Exercise training improves exercise capacity independent of AMPKα2 T172-mediated adaptations in skeletal muscle

Regular exercise induces adaptations in skeletal muscle and other organ systems to improve physical performance and overall health. Exercise results in phosphorylation of 5’ AMP-activated protein kinase (AMPK) at threonine 172 (T172) of the α2 subunit; however, the role of this activation in cellular and functional adaptations has not been elucidated. To this end, we subjected non-activatable Ampkα2 ( T172A ) knock-in (KI) adult mice and wild-type (WT) littermates to 4 weeks of voluntary wheel running (VWR). Exercise training led to significant improvements in endurance capacity, maximal oxygen consumption ( O ₂ max), and glucose tolerance, as well as skeletal muscle IIb-to-IIa fiber type shift in both WT and KI mice. Contrastingly, VWR resulted in increased mitochondrial OxPhos protein expression, mitochondrial volume density, and capillary density in skeletal muscle of WT but not KI mice.

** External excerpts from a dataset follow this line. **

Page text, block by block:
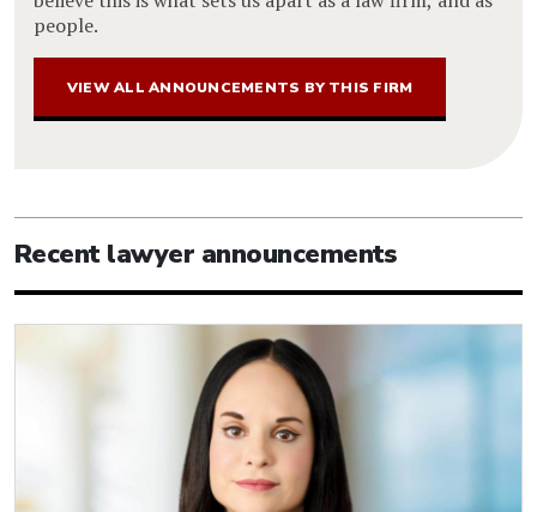
people.
VIEW ALL ANNOUNCEMENTS BY THIS FIRM
Recent lawyer announcements
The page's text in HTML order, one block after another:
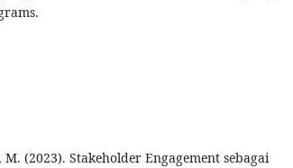
(2023). Stakeholder Engagement sebagai
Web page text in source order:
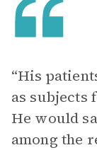
“His
as subjects
He would
among the
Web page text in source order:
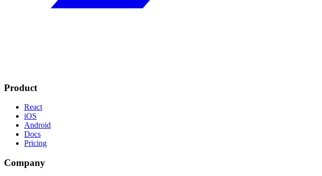
Product
React
iOS
Android
Docs
Pricing
Company
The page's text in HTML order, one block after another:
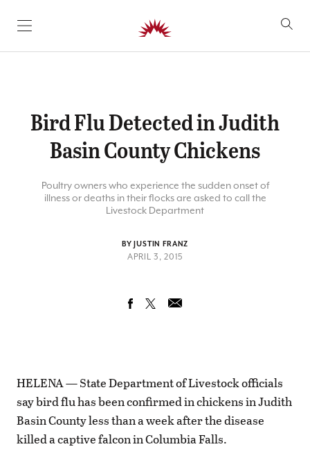
SKIP TO CONTENT
Bird Flu Detected in Judith
Basin County Chickens
Poultry owners who experience the sudden onset of
illness or deaths in their flocks are asked to call the
Livestock Department
BY JUSTIN FRANZ
APRIL 3, 2015
HELENA — State Department of Livestock officials
say bird flu has been confirmed in chickens in Judith
Basin County less than a week after the disease
killed a captive falcon in Columbia Falls.
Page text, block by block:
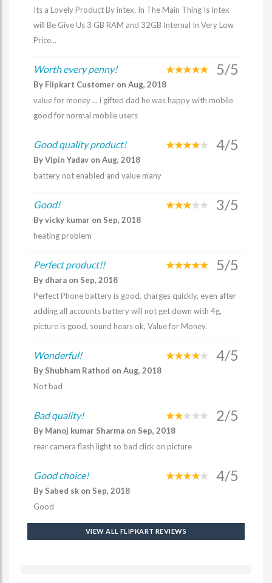
Its a Lovely Product By intex. In The Main Thing Is Intex
will Be Give Us 3 GB RAM and 32GB Internal In Very Low
Price...
Worth every penny! 5/5
By Flipkart Customer on Aug, 2018
value for money ... i gifted dad he was happy with mobile
good for normal mobile users
Good quality product! 4/5
By Vipin Yadav on Aug, 2018
battery not enabled and value many
Good! 3/5
By vicky kumar on Sep, 2018
heating problem
Perfect product!! 5/5
By dhara on Sep, 2018
Perfect Phone battery is good, charges quickly, even after
adding all accounts battery will not get down with 4g,
picture is good, sound hears ok, Value for Money.
Wonderful! 4/5
By Shubham Rathod on Aug, 2018
Not bad
Bad quality! 2/5
By Manoj kumar Sharma on Sep, 2018
rear camera flash light so bad click on picture
Good choice! 4/5
By Sabed sk on Sep, 2018
Good
VIEW ALL FLIPKART REVIEWS
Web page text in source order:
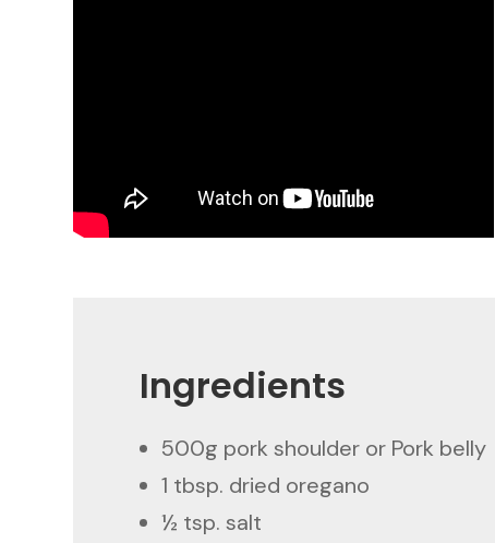
Ingredients
500g pork shoulder or Pork belly
1 tbsp. dried oregano
½ tsp. salt
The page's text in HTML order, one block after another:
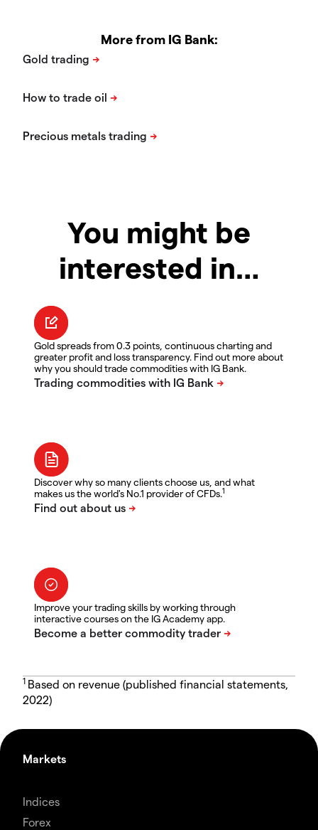
More from IG Bank:
You might be
interested in…
Gold spreads from 0.3 points, continuous charting and
greater profit and loss transparency. Find out more about
why you should trade commodities with IG Bank.
Discover why so many clients choose us, and what
makes us the world's No.1 provider of CFDs.1
Improve your trading skills by working through
interactive courses on the IG Academy app.
1 Based on revenue (published financial statements,
2022)
Markets
Indices
Forex
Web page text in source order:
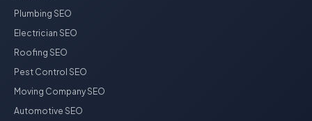
Plumbing SEO
Electrician SEO
Roofing SEO
Pest Control SEO
Moving Company SEO
Automotive SEO
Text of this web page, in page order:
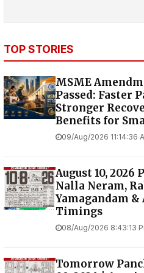
TOP STORIES
MSME
Passed: Faster
Stronger
Benefits for
09/Aug/2026 11:14:36
August 10, 2026
Nalla Neram,
Yamagandam &
Timings
08/Aug/2026 8:43:13
Tomorrow
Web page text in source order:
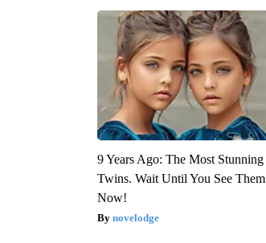
9 Years Ago: The Most Stunning
Twins. Wait Until You See Them
Now!
novelodge
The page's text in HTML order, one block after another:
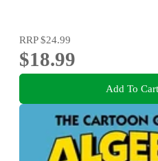
RRP$24.99
$18.99
Add To Cart
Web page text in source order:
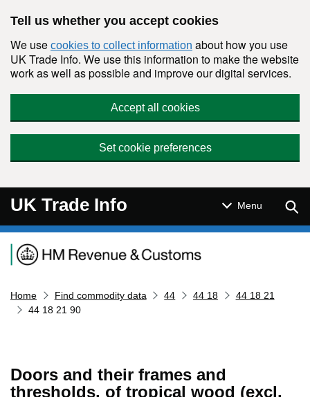
Tell us whether you accept cookies
We use cookies to collect information about how you use
UK Trade Info. We use this information to make the website
work as well as possible and improve our digital services.
Accept all cookies
Set cookie preferences
UK Trade Info Menu
Navigation menu
Home Find commodity data 44 44 18
44 18 21
44 18 21 90
Doors and their frames and
thresholds, of tropical wood (excl.
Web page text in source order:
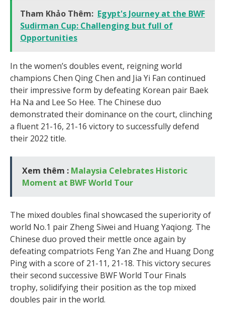
Tham Khảo Thêm: Egypt's Journey at the BWF
Sudirman Cup: Challenging but full of
Opportunities
In the women’s doubles event, reigning world
champions Chen Qing Chen and Jia Yi Fan continued
their impressive form by defeating Korean pair Baek
Ha Na and Lee So Hee. The Chinese duo
demonstrated their dominance on the court, clinching
a fluent 21-16, 21-16 victory to successfully defend
their 2022 title.
Xem thêm : Malaysia Celebrates Historic
Moment at BWF World Tour
The mixed doubles final showcased the superiority of
world No.1 pair Zheng Siwei and Huang Yaqiong. The
Chinese duo proved their mettle once again by
defeating compatriots Feng Yan Zhe and Huang Dong
Ping with a score of 21-11, 21-18. This victory secures
their second successive BWF World Tour Finals
trophy, solidifying their position as the top mixed
doubles pair in the world.
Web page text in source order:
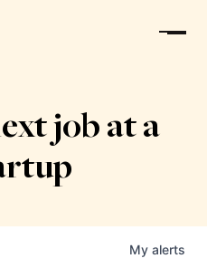
job at a
My alerts
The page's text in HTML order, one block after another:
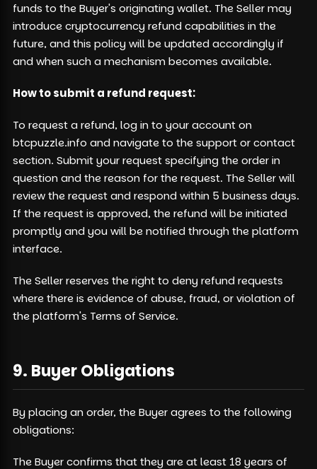
funds to the Buyer's originating wallet. The Seller may
introduce cryptocurrency refund capabilities in the
future, and this policy will be updated accordingly if
and when such a mechanism becomes available.
How to submit a refund request:
To request a refund, log in to your account on
btcpuzzle.info and navigate to the support or contact
section. Submit your request specifying the order in
question and the reason for the request. The Seller will
review the request and respond within 5 business days.
If the request is approved, the refund will be initiated
promptly and you will be notified through the platform
interface.
The Seller reserves the right to deny refund requests
where there is evidence of abuse, fraud, or violation of
the platform's Terms of Service.
9. Buyer Obligations
By placing an order, the Buyer agrees to the following
obligations:
The Buyer confirms that they are at least 18 years of
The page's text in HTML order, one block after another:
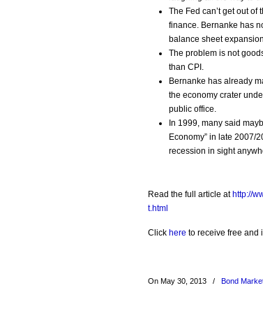
The Fed can’t get out
finance. Bernanke has
balance sheet
The problem is not
than CPI.
Bernanke has already
the economy crater
public office.
In 1999, many said
Economy” in late 2007/
recession in sight
Read the full article at http://
t.html
Click here to receive free and
On May 30, 2013 / Bond

Exercise-induced improvements of mitochondrial respiration and conductance revealed by high-resolution respirometry of isolated mitochondria were blunted in KI mice. Therefore, for the first time, we reveal that AMPKα2 T172 activation is required for exercise training-induced mitochondrial biogenesis, improvement of mitochondrial respiratory function, and angiogenesis in skeletal muscle, but that these adaptations are not solely responsible for improved O ₂ max and exercise endurance capacity.